### [What you have to do]
Copy the lines below exactly, starting at the one with "level of consistency" and ending at the one with "Expansive service networks", and leave out any picture.

(Dataset entries)
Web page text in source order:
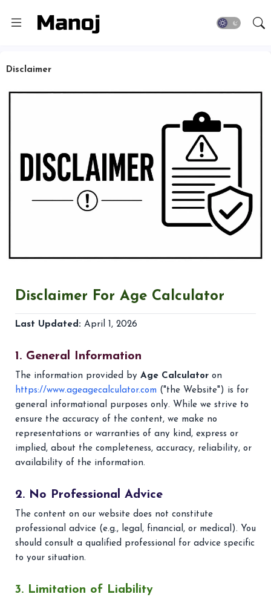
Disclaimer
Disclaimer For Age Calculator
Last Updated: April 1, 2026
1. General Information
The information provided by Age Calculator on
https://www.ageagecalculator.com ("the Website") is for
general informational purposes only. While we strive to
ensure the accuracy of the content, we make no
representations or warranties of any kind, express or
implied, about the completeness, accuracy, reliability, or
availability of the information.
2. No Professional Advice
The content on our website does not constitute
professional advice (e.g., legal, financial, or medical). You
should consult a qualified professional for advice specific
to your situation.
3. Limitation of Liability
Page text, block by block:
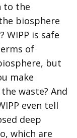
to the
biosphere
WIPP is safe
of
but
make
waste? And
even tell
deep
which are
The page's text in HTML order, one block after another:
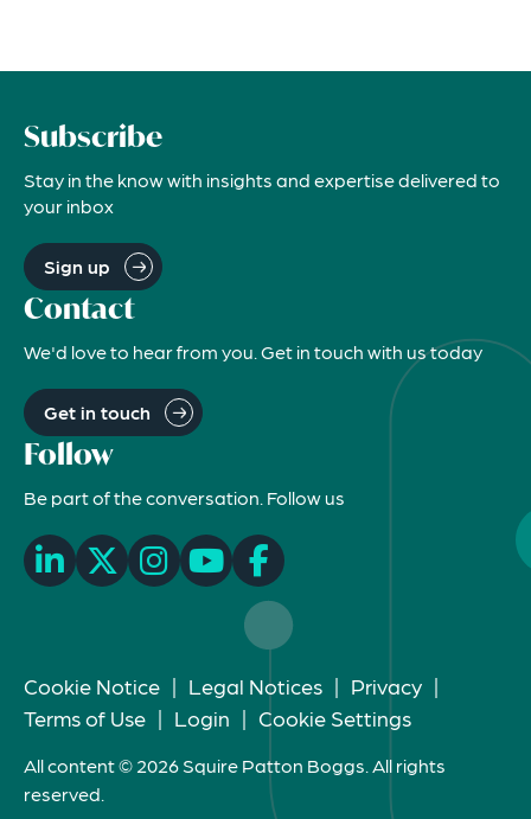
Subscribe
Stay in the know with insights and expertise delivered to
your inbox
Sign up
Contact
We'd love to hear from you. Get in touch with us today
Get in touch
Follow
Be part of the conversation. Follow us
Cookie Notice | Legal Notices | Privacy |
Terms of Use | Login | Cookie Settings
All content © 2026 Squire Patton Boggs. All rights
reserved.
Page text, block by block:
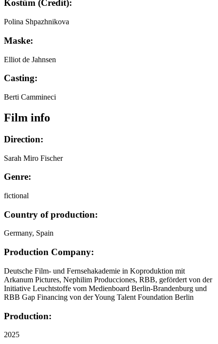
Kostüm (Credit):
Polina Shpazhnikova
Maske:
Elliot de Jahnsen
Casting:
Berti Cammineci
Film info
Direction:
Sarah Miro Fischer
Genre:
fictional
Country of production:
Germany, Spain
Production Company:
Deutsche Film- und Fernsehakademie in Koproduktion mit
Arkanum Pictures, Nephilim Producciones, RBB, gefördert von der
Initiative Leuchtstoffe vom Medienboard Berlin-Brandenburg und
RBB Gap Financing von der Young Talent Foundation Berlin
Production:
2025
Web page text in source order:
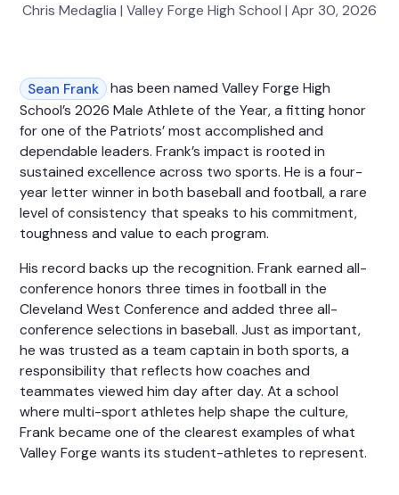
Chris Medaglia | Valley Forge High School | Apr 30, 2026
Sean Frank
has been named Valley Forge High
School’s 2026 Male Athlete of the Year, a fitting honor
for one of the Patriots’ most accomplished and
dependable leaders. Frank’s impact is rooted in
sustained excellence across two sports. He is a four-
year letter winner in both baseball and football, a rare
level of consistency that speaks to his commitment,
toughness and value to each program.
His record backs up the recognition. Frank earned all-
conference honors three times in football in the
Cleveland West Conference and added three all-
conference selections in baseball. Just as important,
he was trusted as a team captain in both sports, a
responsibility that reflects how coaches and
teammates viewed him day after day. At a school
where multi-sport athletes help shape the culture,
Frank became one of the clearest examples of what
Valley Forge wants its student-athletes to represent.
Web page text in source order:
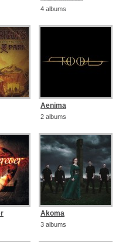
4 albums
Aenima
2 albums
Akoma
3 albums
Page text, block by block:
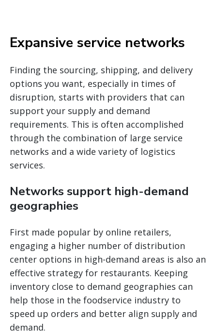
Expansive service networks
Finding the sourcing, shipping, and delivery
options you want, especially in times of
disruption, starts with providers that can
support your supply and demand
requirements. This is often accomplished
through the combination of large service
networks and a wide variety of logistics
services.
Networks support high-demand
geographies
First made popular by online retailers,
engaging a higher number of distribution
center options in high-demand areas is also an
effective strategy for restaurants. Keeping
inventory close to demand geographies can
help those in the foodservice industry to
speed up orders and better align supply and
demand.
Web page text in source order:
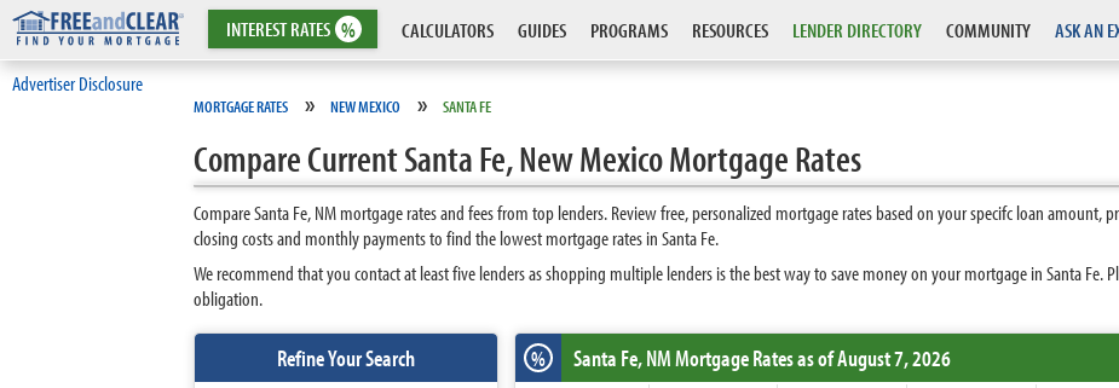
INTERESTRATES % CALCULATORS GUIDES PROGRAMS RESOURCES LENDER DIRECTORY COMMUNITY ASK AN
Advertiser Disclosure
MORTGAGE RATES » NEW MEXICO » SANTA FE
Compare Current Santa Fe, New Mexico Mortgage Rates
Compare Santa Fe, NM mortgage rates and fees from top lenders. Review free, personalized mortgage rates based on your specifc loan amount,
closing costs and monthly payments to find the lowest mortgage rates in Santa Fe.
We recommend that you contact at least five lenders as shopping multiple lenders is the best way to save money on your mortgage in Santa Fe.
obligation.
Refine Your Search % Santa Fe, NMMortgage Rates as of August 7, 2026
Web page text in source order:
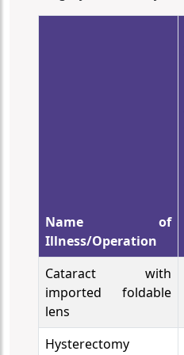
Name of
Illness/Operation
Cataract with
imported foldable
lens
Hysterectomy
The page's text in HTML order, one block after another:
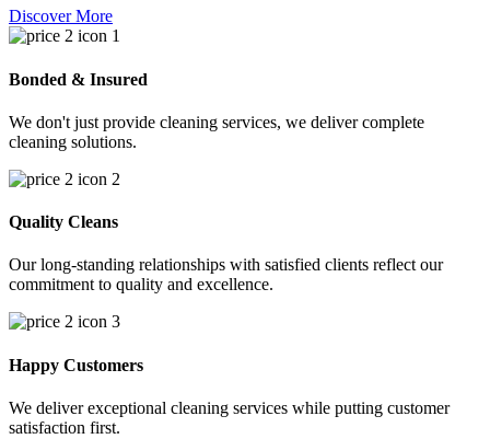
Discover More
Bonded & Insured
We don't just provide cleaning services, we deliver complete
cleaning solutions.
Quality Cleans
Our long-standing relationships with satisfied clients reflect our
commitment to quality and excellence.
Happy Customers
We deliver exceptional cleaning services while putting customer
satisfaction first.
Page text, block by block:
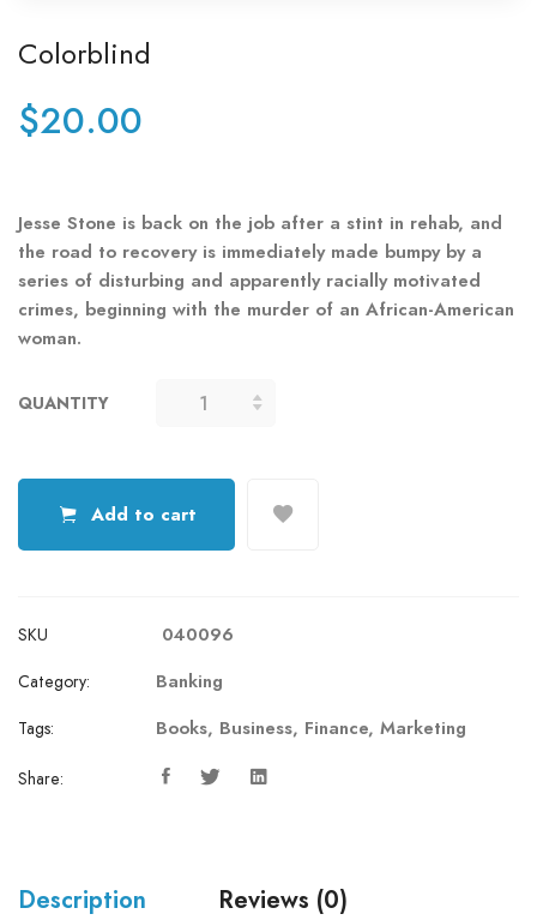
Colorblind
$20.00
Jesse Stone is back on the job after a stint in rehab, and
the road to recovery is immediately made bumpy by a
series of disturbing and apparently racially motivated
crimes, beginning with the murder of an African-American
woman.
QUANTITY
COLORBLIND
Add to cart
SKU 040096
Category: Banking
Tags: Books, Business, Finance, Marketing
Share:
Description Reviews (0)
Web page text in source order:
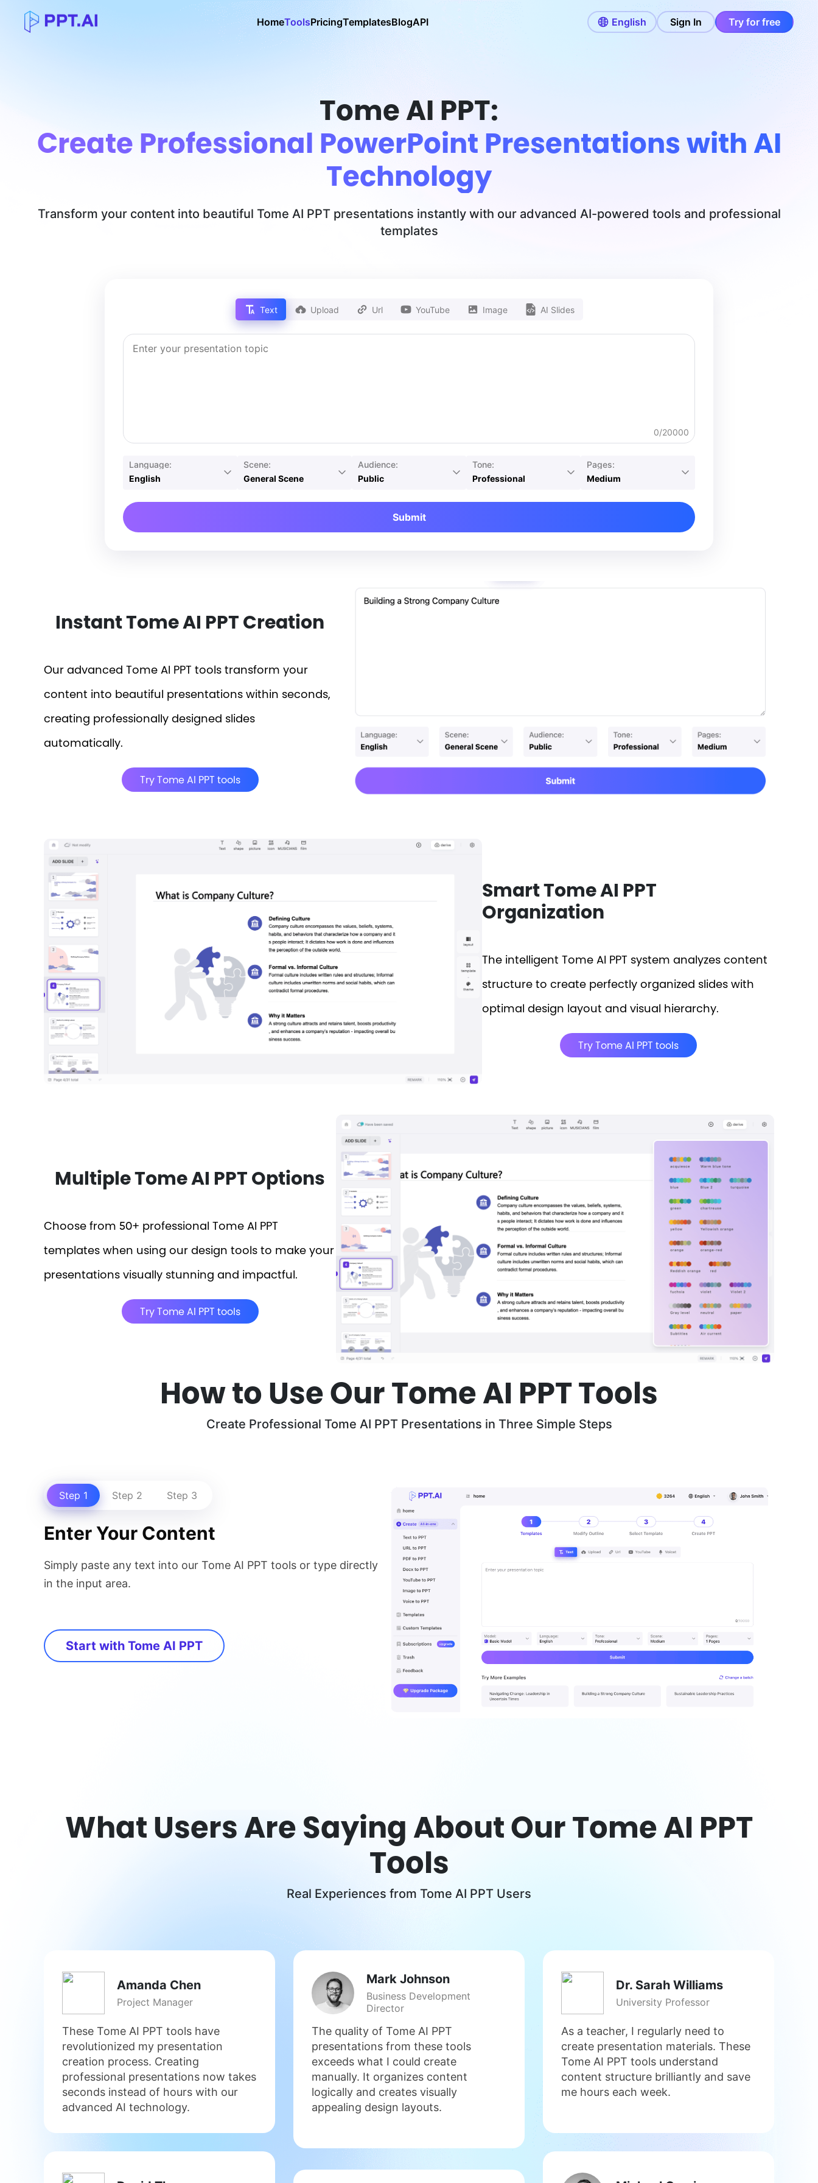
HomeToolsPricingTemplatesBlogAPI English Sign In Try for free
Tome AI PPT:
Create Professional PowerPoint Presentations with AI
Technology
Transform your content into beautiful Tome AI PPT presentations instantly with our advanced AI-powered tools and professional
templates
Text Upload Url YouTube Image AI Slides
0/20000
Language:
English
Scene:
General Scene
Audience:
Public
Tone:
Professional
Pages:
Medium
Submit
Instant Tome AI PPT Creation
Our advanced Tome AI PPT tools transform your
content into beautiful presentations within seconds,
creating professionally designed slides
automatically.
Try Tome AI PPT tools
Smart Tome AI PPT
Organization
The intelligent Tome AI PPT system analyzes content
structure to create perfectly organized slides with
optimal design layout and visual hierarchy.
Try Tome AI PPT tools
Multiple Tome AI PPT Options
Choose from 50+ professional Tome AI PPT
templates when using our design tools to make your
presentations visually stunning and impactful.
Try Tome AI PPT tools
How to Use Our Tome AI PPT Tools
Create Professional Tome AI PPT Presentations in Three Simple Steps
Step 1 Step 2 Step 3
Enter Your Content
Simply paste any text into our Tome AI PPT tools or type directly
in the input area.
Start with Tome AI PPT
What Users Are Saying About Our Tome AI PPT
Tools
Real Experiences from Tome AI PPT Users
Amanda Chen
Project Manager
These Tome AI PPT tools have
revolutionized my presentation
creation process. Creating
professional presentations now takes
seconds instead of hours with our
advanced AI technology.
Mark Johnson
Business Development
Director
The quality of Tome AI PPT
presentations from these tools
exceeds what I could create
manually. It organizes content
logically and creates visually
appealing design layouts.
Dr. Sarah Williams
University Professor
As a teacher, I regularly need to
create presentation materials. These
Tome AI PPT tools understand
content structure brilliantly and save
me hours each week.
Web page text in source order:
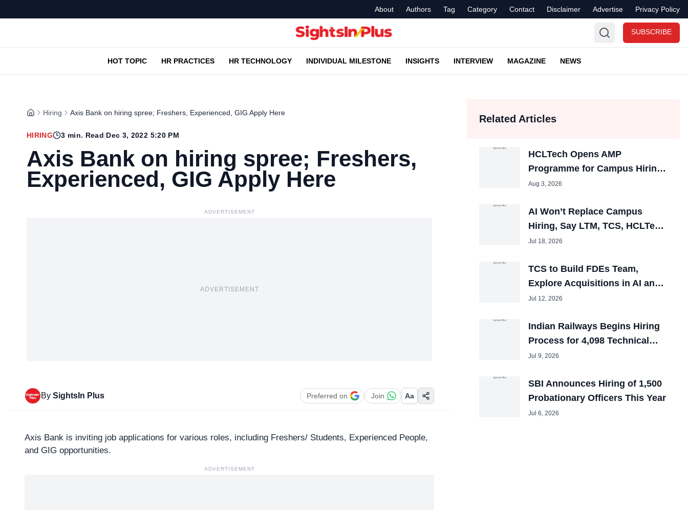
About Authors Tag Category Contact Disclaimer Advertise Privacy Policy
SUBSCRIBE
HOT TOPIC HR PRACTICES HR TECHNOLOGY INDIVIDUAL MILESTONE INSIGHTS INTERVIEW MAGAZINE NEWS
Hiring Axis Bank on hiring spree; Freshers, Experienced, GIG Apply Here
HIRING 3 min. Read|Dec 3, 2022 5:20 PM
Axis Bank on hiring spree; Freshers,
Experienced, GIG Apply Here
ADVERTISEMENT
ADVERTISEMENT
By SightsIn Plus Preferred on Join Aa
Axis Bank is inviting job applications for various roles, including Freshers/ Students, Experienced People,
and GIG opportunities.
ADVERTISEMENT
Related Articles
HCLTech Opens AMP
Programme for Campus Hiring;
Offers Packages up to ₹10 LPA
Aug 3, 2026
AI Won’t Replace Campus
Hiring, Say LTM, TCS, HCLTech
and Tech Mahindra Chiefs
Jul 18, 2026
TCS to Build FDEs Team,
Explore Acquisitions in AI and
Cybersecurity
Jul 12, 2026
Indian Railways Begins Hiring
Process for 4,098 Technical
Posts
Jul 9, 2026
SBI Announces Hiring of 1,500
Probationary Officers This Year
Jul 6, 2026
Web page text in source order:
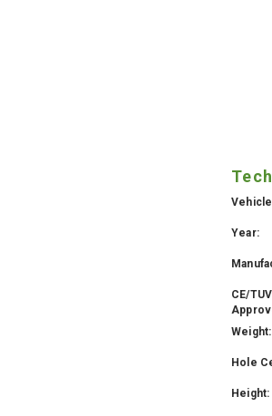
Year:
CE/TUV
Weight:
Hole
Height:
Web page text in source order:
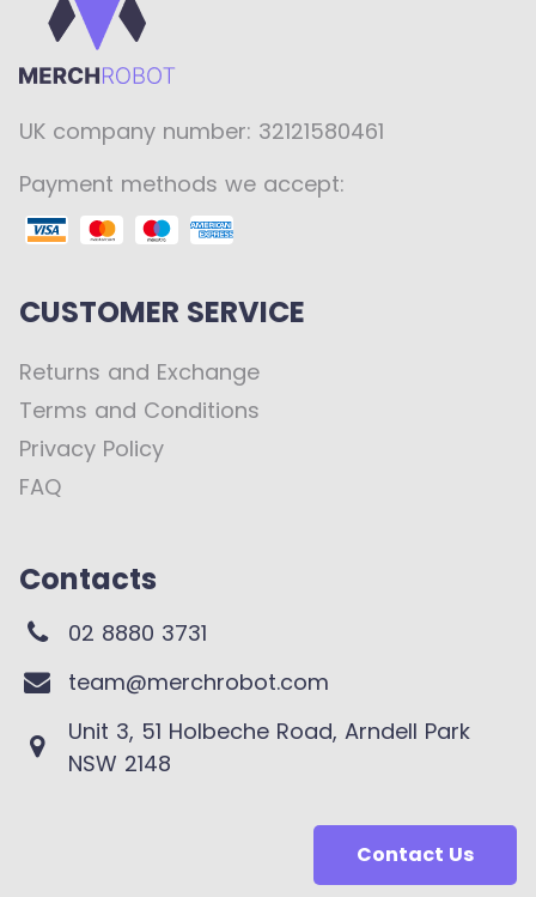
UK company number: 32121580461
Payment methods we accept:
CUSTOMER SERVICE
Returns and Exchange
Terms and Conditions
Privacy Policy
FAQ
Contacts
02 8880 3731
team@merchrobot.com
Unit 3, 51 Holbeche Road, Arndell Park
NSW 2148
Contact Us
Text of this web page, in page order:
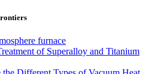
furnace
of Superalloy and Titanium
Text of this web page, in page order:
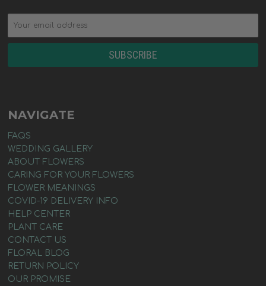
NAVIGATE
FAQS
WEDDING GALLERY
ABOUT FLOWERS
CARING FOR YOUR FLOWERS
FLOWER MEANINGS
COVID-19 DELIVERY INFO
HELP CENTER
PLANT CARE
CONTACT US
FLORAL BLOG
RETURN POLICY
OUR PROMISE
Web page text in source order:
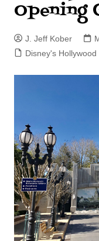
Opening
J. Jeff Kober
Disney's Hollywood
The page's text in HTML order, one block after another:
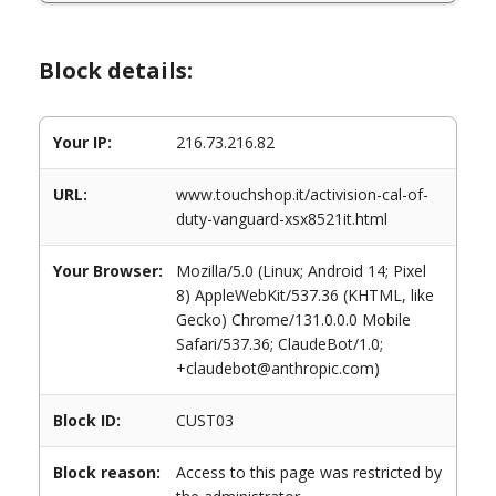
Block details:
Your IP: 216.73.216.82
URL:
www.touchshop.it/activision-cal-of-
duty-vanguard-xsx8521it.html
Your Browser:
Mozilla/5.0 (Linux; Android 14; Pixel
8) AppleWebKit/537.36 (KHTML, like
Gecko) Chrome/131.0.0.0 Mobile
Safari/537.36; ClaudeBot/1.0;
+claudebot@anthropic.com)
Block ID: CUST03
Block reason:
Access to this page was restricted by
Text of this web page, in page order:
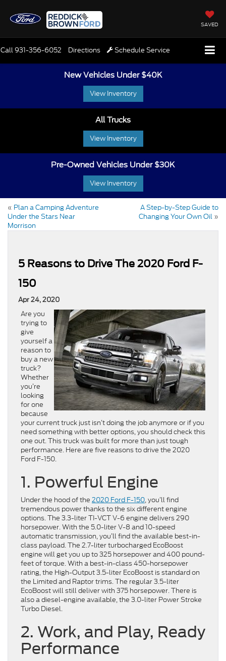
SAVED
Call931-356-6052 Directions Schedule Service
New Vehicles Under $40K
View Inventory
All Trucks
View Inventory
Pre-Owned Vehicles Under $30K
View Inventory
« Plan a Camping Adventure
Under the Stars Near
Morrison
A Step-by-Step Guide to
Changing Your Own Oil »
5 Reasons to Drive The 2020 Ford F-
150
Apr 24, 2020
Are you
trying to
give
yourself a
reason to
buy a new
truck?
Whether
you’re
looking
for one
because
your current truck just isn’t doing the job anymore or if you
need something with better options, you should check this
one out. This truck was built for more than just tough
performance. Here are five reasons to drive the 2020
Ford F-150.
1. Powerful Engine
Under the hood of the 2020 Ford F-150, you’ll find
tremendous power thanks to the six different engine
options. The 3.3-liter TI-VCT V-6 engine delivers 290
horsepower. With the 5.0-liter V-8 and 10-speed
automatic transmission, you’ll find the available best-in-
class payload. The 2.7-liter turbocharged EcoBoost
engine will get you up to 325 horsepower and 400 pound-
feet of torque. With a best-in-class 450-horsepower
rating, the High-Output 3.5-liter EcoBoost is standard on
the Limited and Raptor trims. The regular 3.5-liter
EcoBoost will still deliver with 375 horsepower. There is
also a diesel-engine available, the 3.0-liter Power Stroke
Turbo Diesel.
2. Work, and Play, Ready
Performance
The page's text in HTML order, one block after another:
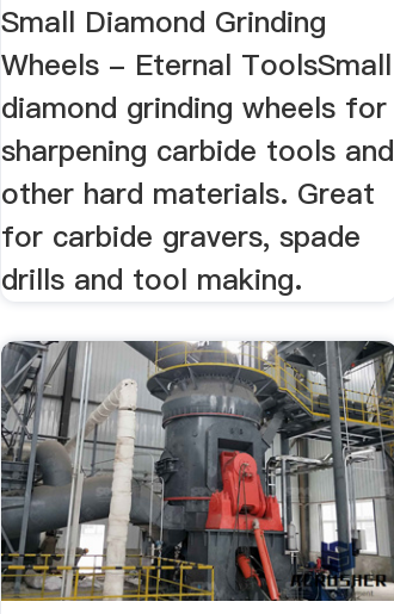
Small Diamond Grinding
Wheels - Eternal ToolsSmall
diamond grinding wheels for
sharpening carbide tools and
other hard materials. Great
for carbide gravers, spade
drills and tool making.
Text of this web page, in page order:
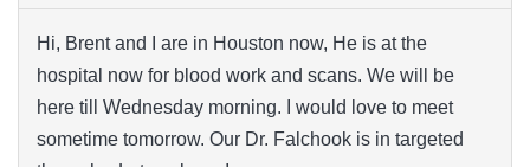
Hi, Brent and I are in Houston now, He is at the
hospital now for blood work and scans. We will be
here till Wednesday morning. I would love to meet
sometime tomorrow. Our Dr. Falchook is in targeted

### [Exercise result]
level of consistency that speaks to his commitment,
toughness and value to each program.
His record backs up the recognition. Frank earned all-
conference honors three times in football in the
Cleveland West Conference and added three all-
conference selections in baseball. Just as important,
he was trusted as a team captain in both sports, a
responsibility that reflects how coaches and
teammates viewed him day after day. At a school
where multi-sport athletes help shape the culture,
Frank became one of the clearest examples of what
Valley Forge wants its student-athletes to represent.
Web page text in source order:
4 albums
Aenima
2 albums
Akoma
3 albums
Page text, block by block:
Expansive service networks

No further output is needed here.